There’s no single best way to explain how data is secured in the cloud. However, a simple analogy is quite effective: Ask if one would deposit money in a bank or keep cash under a couch cushion. Sure, the cash is closer to the owner when stored under the cushion, but the owner won’t be able to provide the level of protection a bank can offer. When you save data to Azure, your data is replicated at least three times for high availability. And Azure makes sure your data is accessible only by you.
Again, there’s no single correct answer. One possible approach is to talk about service recovery. Applications will fail, no matter where an application is deployed. The key to improving service availability is how quickly you can recover from errors. In traditional datacenters, MTTR is usually quite lengthy. Referring to previous service interruption cases if a good strategy to illustrate how reduced MTTR can help to dramatically increase service availability.

Objective 1.1: Review

Correct answers: A, B, C, and D
1. Correct: Sufficient training is the foundation of building up a high-quality team.

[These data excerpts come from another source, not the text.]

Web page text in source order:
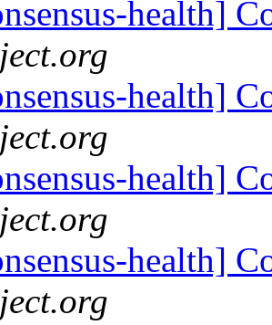
health]
health]
health]
health]
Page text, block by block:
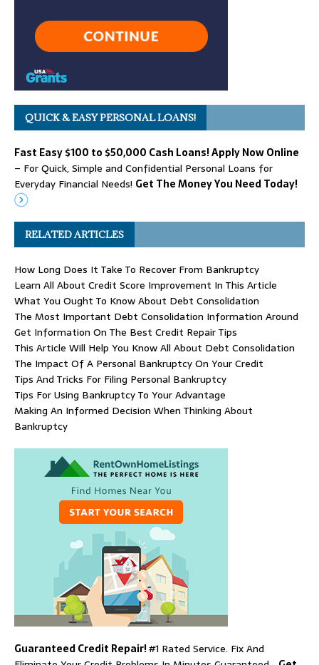
QUICK & EASY PERSONAL LOANS!
Fast Easy $100 to $50,000 Cash Loans! Apply Now Online
– For Quick, Simple and Confidential Personal Loans for
Everyday Financial Needs! Get The Money You Need Today!
RELATED ARTICLES
How Long Does It Take To Recover From Bankruptcy
Learn All About Credit Score Improvement In This Article
What You Ought To Know About Debt Consolidation
The Most Important Debt Consolidation Information Around
Get Information On The Best Credit Repair Tips
This Article Will Help You Know All About Debt Consolidation
The Impact Of A Personal Bankruptcy On Your Credit
Tips And Tricks For Filing Personal Bankruptcy
Tips For Using Bankruptcy To Your Advantage
Making An Informed Decision When Thinking About
Bankruptcy
Guaranteed Credit Repair!#1 Rated Service. Fix And
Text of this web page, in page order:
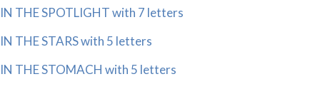
IN THE SPOTLIGHT with 7 letters
IN THE STARS with 5 letters
IN THE STOMACH with 5 letters
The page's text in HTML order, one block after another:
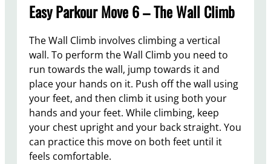
Easy Parkour Move 6 – The Wall Climb
The Wall Climb involves climbing a vertical
wall. To perform the Wall Climb you need to
run towards the wall, jump towards it and
place your hands on it. Push off the wall using
your feet, and then climb it using both your
hands and your feet. While climbing, keep
your chest upright and your back straight. You
can practice this move on both feet until it
feels comfortable.
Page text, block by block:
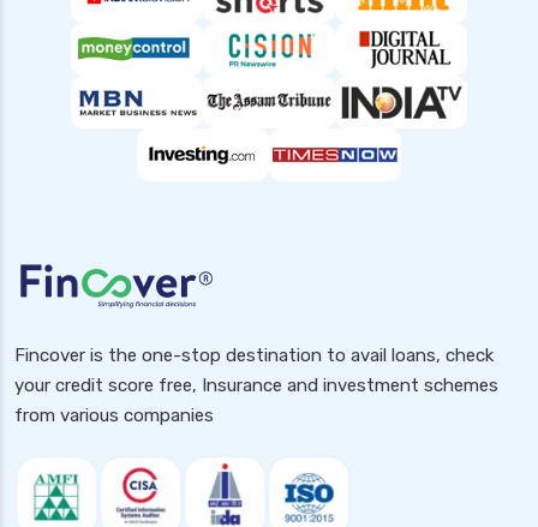
Fincover is the one-stop destination to avail loans, check
your credit score free, Insurance and investment schemes
from various companies
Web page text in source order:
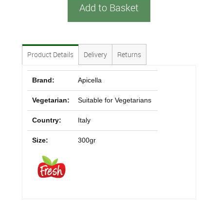
Add to Basket
Product Details Delivery Returns
Brand: Apicella
Vegetarian: Suitable for Vegetarians
Country: Italy
Size: 300gr
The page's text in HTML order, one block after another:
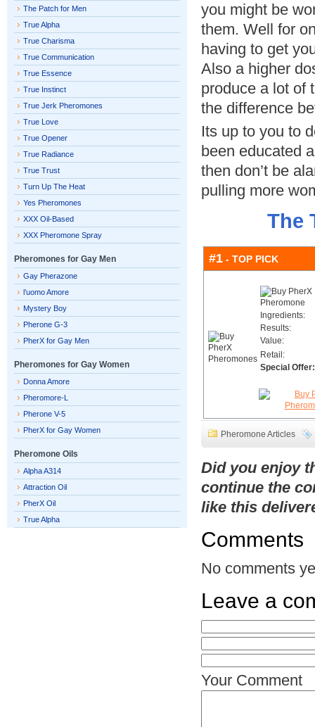
you might be
them. Well for
having to get
Also a higher
produce a lot of
the difference
Its up to you to
been educated
then don’t be
pulling more
The
#1 - TOP PICK
Ingredients:
Results:
Value:
Retail:
Special Offer:
Pheromone Articles
Did you enjoy
continue the
like this
Comments
No comments
Leave a
Your Comment
The Patch for Men
True Alpha
True Charisma
True Communication
True Essence
True Instinct
True Jerk Pheromones
True Love
True Opener
True Radiance
True Trust
Turn Up The Heat
Yes Pheromones
XXX Oil-Based
XXX Pheromone Spray
Pheromones for Gay Men
Gay Pherazone
l’uomo Amore
Mystery Boy
Pherone G-3
PherX for Gay Men
Pheromones for Gay Women
Donna Amore
Pheromore-L
Pherone V-5
PherX for Gay Women
Pheromone Oils
Alpha A314
Attraction Oil
PherX Oil
True Alpha
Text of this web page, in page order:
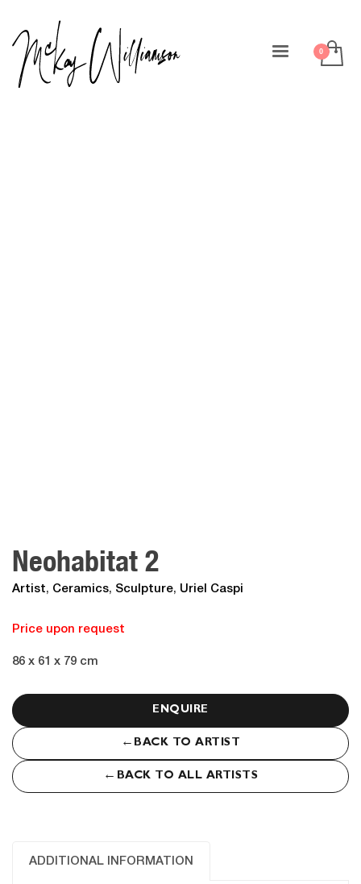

2. Correct: Automation is one of the most effective means to reduce human errors.
3. Correct: Just-in-time access ensures that there’s no standing access to Azure resources, reducing the risk of accidental operations being carried out on customer data.
4. Correct: Operation policies must be reinforced to ensure established workflows and practices are precisely followed.
Correct answers: A, B, C, and D
1. Correct: Azure is committed to annual certification against ISO/IEC 27001/27002:2013.
2. Correct: Azure has been granted a Provisional Authority to Operate (P-ATO) from the Federate Risk and Authorization Management Program (FedRAMP).
3. Correct: Microsoft currently offers HIPPA Business Associate Agreement (BAA) to customers who have an Enterprise Agreement (EA).
4. Correct: Microsoft offers customers European Union Standard Contractual Clauses.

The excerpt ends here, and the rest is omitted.